RAW DATA:
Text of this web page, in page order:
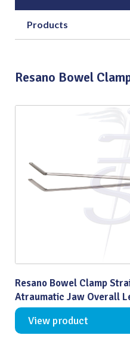
Products
Resano Bowel
Resano Bowel Clamp
Atraumatic Jaw Overall
View product
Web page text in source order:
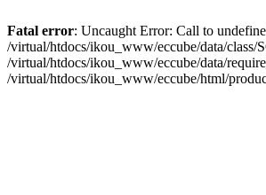
Fatal error: Uncaught Error: Call to
/virtual/htdocs/ikou_www/eccube/data/
/virtual/htdocs/ikou_www/eccube/data/
/virtual/htdocs/ikou_www/eccube/html/
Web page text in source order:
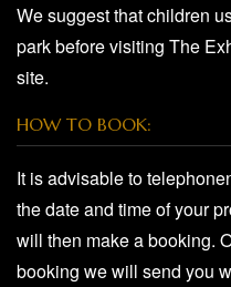
We suggest that children
park before visiting The
site.
HOW TO BOOK:
It is advisable to
the date and time of your
will then make a booking.
booking we will send you
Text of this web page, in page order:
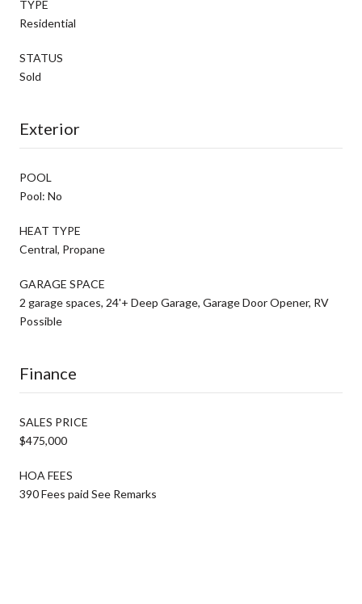
TYPE
Residential
STATUS
Sold
Exterior
POOL
Pool: No
HEAT TYPE
Central, Propane
GARAGE SPACE
2 garage spaces, 24'+ Deep Garage, Garage Door Opener, RV
Possible
Finance
SALES PRICE
$475,000
HOA FEES
390 Fees paid See Remarks
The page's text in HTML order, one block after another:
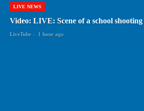
LIVE NEWS
Video: LIVE: Scene of a school
LiveTube - 1 hour ago

ABOUT THIS EXERCISE: Reproduce the lines from the one with "The page's text" through the end of the data, keeping both end lines, adding nothing, and dropping any pictures.

RESULT OF THE EXERCISE:
The page's text in HTML order, one block after another:
LIVE NEWS
Video: LIVE: Scene of a school
LiveTube - 1 hour ago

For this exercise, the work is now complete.